No sé si a los ciudadanos, en general, les parece mucho o poco. Como no conozco el caso, diré que me parece ley, pero no justicia.

la ley debe servir precisamente para que se haga justicia, que no hay nada más importante que la justicia y los derechos humanos.

Escucho muy a menudo, y multiplicadas por medios de comunicación, la sempiterna y creciente queja que existe acerca de la supuesta brevedad de las penas de reclusión a la que los enjuiciados son sentenciados. Sí, escribo, "enjuiciados", y no delincuentes, criminales... No todo enjuiciado es culpable, aunque exista una sentencia que lo dictamine. De hecho ( y derecho) existen sentencias firmes y penas cumplidas por inocentes. Pero no van por ahí mis tiros, que este disparo me salió sesgado.
Creo que existe un desconocimiento generalizado sobre lo que es una prisión, y un desconocimiento pleno -al no ser que hayas sido preso- de lo que son, ya no cinco años, sino cinco minutos de privación de libertad, y encerrado entre muros, guardias, y pistolas. Muchas quejas acerca de la duración de las penas, pero pocas que se dirijan a cuestionar la funcionalidad de las mismas, e independientemente de su duración. La duración de la pena es una pena. Lo es porque, cuando hace, en parte, justicia con el delincuente -con su encierro y separación de la sociedad- no acaba por hacer justicia con la sociedad, que ignora que cuanto más tiempo esté encerrada una persona, menos persona, y más delincuente, será cuando termine su encierro.
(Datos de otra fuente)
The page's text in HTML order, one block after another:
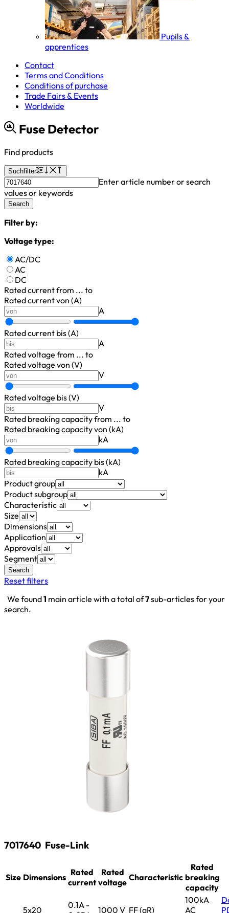
Pupils &
apprentices
Contact
Terms and Conditions
Conditions of purchase
Trade Fairs & Events
Worldwide
Fuse Detector
Find products
Suchfilter
Enter article number or search
values or keywords
Search
Filter by:
Voltage type:
AC/DC
AC
DC
Rated currentfrom ... to
Rated current von (A)
A
Rated current bis (A)
A
Rated voltage from ... to
Rated voltage von (V)
V
Rated voltage bis (V)
V
Rated breaking capacityfrom ... to
Rated breaking capacity von (kA)
kA
Rated breaking capacity bis (kA)
kA
Product group
Product subgroup
Characteristic
Size
Dimensions
Application
Approvals
Segment
Search
Reset filters
We found1 main article with a total of7sub-articles for your
search.
7017640 Fuse-Link
Size Dimensions Rated
current
Rated
voltage Characteristic
Rated
breaking
capacity
5x20
0.1A -
1000 V FF (aR)
100kA
AC
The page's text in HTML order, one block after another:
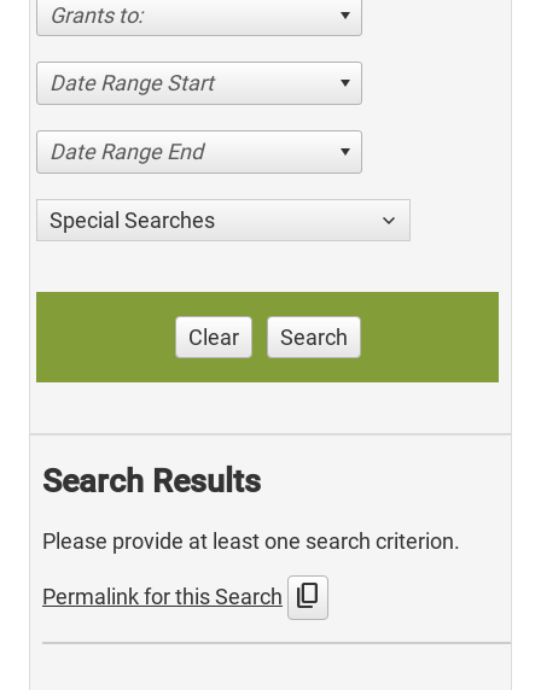
Grants to:
Date Range Start
Date Range End
Special Searches
Clear Search
Search Results
Please provide at least one search criterion.
Permalink for this Search content_copy
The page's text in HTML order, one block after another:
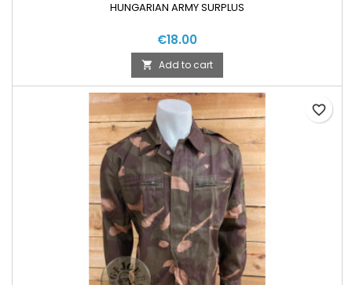
HUNGARIAN ARMY SURPLUS
€18.00
 Add to cart
favorite_border
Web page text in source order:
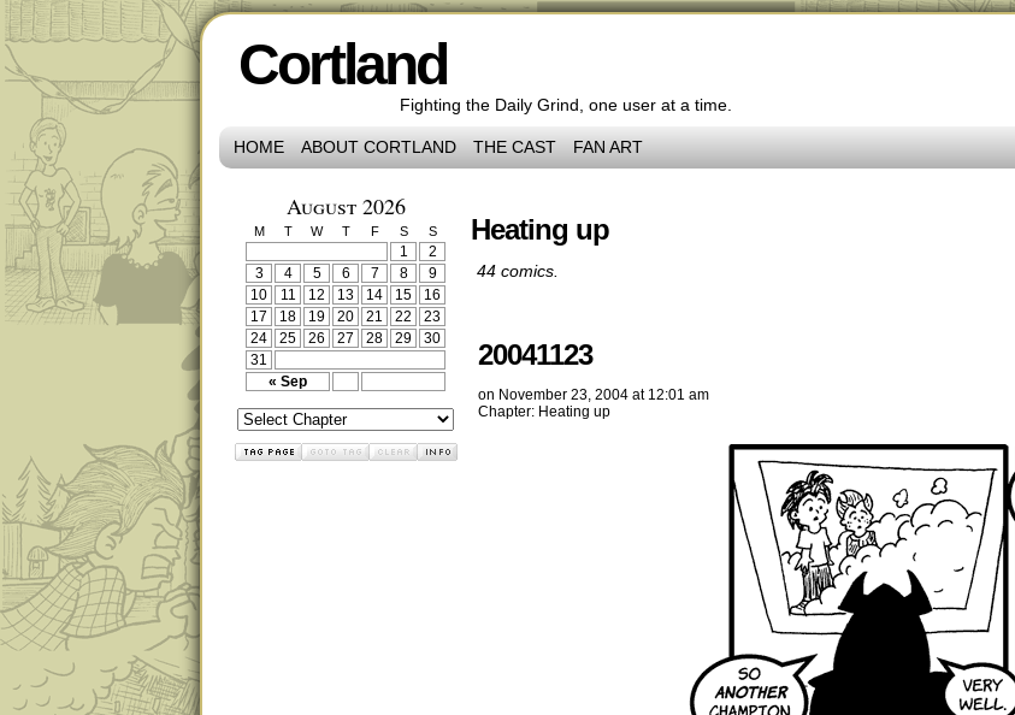
Cortland
Fighting the Daily Grind, one user at a time.
HOME ABOUT CORTLAND THE CAST FAN ART
August 2026
M T W T F S S
« Sep
1
2
3
4 5 6 7 8
9
10
11 12 13 14 15
16
17
18 19 20 21 22
23
24
25 26 27 28 29
30
31
Heating up
44 comics.
20041123
on November 23, 2004 at 12:01 am
Chapter: Heating up
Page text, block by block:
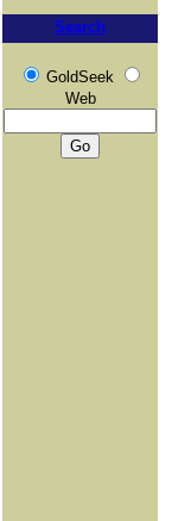
Search
GoldSeek
Web
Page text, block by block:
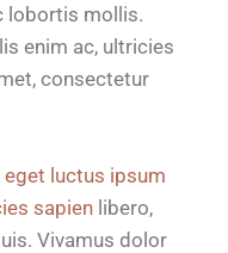
lobortis mollis.
enim ac, ultricies
consectetur
eget luctus ipsum
sapien libero,
Vivamus dolor
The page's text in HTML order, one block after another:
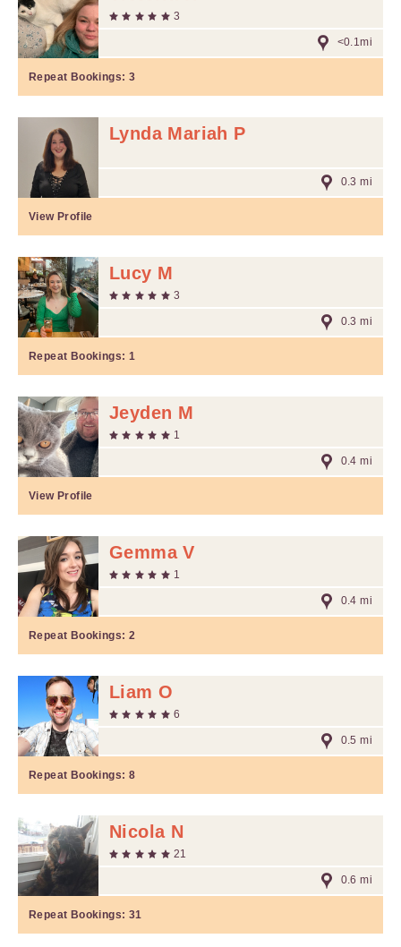
3
<0.1mi
Repeat Bookings: 3
Lynda Mariah P
0.3 mi
View Profile
Lucy M
3
0.3 mi
Repeat Bookings: 1
Jeyden M
1
0.4 mi
View Profile
Gemma V
1
0.4 mi
Repeat Bookings: 2
Liam O
6
0.5 mi
Repeat Bookings: 8
Nicola N
21
0.6 mi
Repeat Bookings: 31
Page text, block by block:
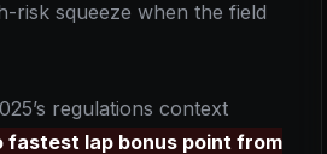
risk squeeze when the field
regulations context
fastest lap bonus point from
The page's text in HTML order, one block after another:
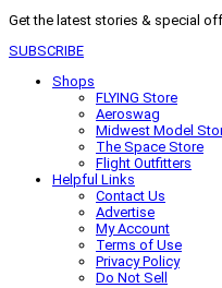
Get the latest stories & special
SUBSCRIBE
Shops
FLYING Store
Aeroswag
Midwest Model
The Space Store
Flight Outfitters
Helpful Links
Contact Us
Advertise
My Account
Terms of Use
Privacy Policy
Do Not Sell
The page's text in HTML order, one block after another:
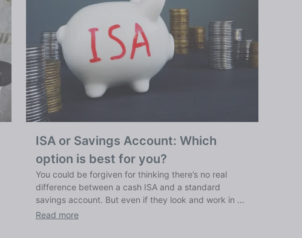
ISA or Savings Account: Which
option is best for you?
You could be forgiven for thinking there’s no real
difference between a cash ISA and a standard
savings account. But even if they look and work in a
similar way, ISAs have qualities that set them apart,
Read more
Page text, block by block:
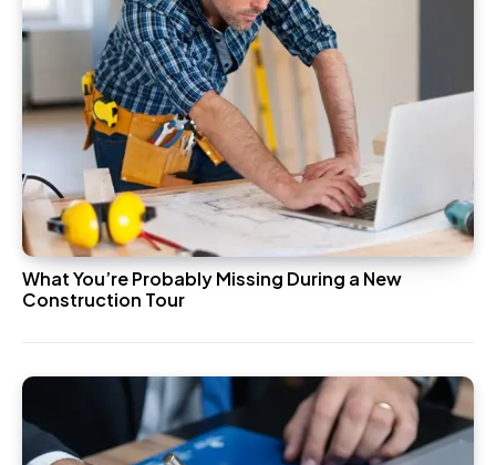
What You’re Probably Missing During a New
Construction Tour
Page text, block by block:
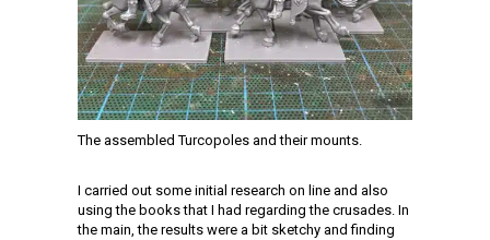
The assembled Turcopoles and their mounts.
I carried out some initial research on line and also
using the books that I had regarding the crusades. In
the main, the results were a bit sketchy and finding
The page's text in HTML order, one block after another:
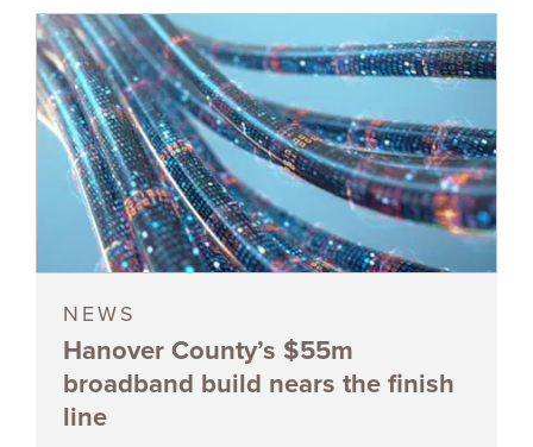
NEWS
Hanover County’s $55m
broadband build nears the finish
line
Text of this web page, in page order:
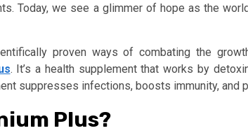
Today, we see a glimmer of hope as the
proven ways of combating the
. It’s a health supplement that works by
suppresses infections, boosts immunity, and
Plus?
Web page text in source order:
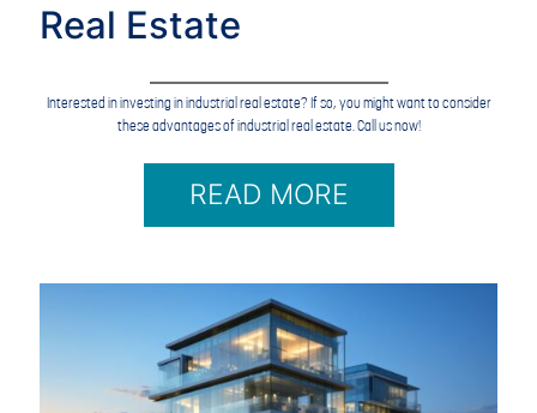
Real Estate
Interested in investing in industrial real estate? If so, you might want to consider
these advantages of industrial real estate. Call us now!
READ MORE
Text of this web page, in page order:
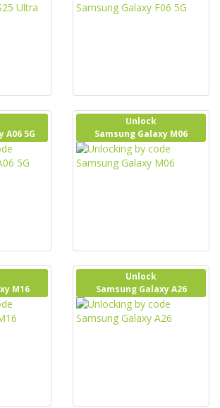
A06 5G
Unlock
Samsung Galaxy M06
M16
Unlock
Samsung Galaxy A26
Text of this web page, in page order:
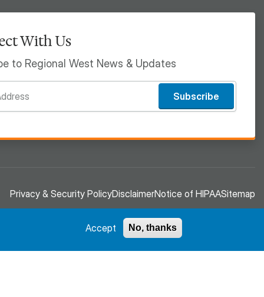
With Us
to Regional West News & Updates
Subscribe
Privacy & Security PolicyDisclaimerNotice of HIPAASitemap
Accept No, thanks
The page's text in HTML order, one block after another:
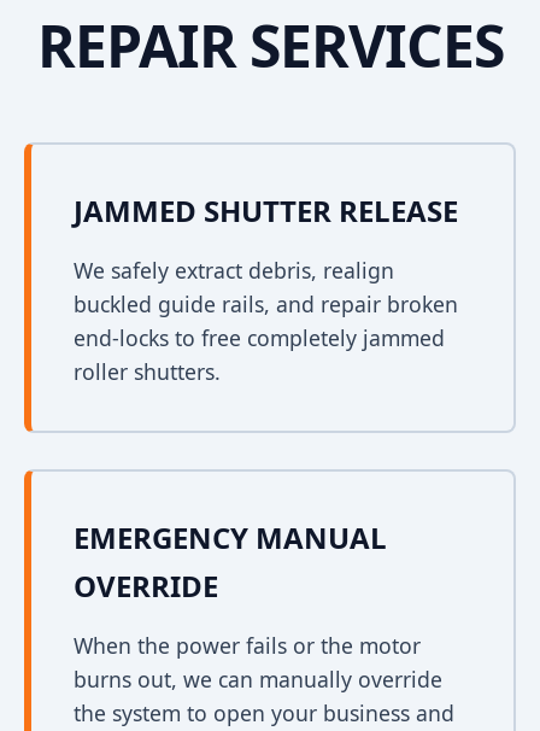
REPAIR SERVICES
JAMMED SHUTTER RELEASE
We safely extract debris, realign
buckled guide rails, and repair broken
end-locks to free completely jammed
roller shutters.
EMERGENCY MANUAL
OVERRIDE
When the power fails or the motor
burns out, we can manually override
the system to open your business and
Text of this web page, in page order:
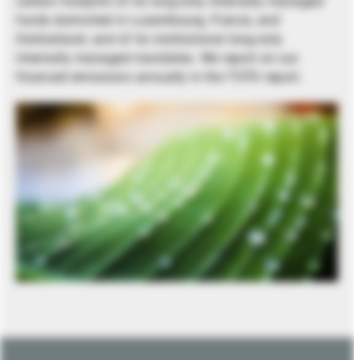
funds domiciled in Luxembourg, France, and
Switzerland, and of its institutional long-only
internally managed mandates. We report on our
financed emissions annually in the TCFD report.

Cinco años son muchos años, y, para ser justos, la sociedad debería saber resolver, cuando sea posible, cómo re-educar a una persona en este periodo en el que cualquiera, y no sólo los delincuentes, podríamos vernos inmersos.

zbelnu dijo...

Oye, Mosquito, no nos confundamos, yo nunca he pedido la prolongación de las penas. Es más, en el blog polis cité a un jurista que defendía lo contrario a propósito de un etarra diciendo que la gente no sabía lo que era un año de cárcel. Yo no he estado interna, pero visité a un amigo preso en el franquismo con regularidad, y en la lectura poética que hice en la cárcel me planteé muchas cosas. Me he limitado a poner aquí unos números, que en todo caso son comparativos con otros de los Balcanes. Nada más.

zbelnu dijo...

El poema de Baudelaire está traducido y editado en los pequeños poemas en prosa, supongo que se titulan así, como en fr.

Anónimo dijo...

Isabel,
Un canvi d'ordinador m'ha fet anar a buscar el teu blog a Google per continuar llegint-te i m'he trobat l'entrada d'aquest blog que t'envio per si no l'has vist: http://civisliberum.blogspot.com/2007/10/stalin-de-flotats-i-mes.html
Em sembla que t'agradarà.
(No sóc "anónimo(a)" com diu, però no he trobat la manera de dir-li qui era sense haver d'anar a diversos llocs!)

zbelnu dijo...

Gràcies, no havia vist aquesta entrada, tot i que llegeixo Civisliberum quan puc! Però tu qui ets? Podries haver posat el teu nom dins del requadre de text, al costat de les teves paraules... Com puc saber?

Le Mosquito dijo...

No quise confundirme ni confundirte, Zbelnu, lo que pasa es que soy un desordenado y entreví una lectura, que no una interpretación en/de tus palabras.
Disculpa si sentiste que mis palabras pretendían cuestionar las tuyas, ni mucho menos. Me detuve en la parte del texto que hace alusión a la duración de una pena para un caso concreto, y esto me llevó a reflexionar sobre ello, nada más.
Un abrazo, Zbelnu.
:)

zbelnu dijo...

Oye, Mosquito, a mí me parece bien interpretar, disentir, discutir y todo. Lo que me preocupaba (y por eso aclaré mi texto tras tu comentario) es que se me malinterpretara, es decir, que me hicieras decir algo que no he dicho. Justamente suelo mantener la discusión contraria con el problema vasco, y si hubieras leído Polis lo sabrías. Por eso te lo dije. Pero de nuevo no me entiendes (tal vez me fallan las palabras y he perdido la capacidad de hacerme entender, quién sabe), ¡a ver si lo consigo esta vez!

el objeto a dijo...

yo tmabién siento que estos días las cosas y las estrellas se precipitan, me gustaría, como tú, poder leer más en ellas, en lso signos de afuera, lo s de dentro me tienen exhausta!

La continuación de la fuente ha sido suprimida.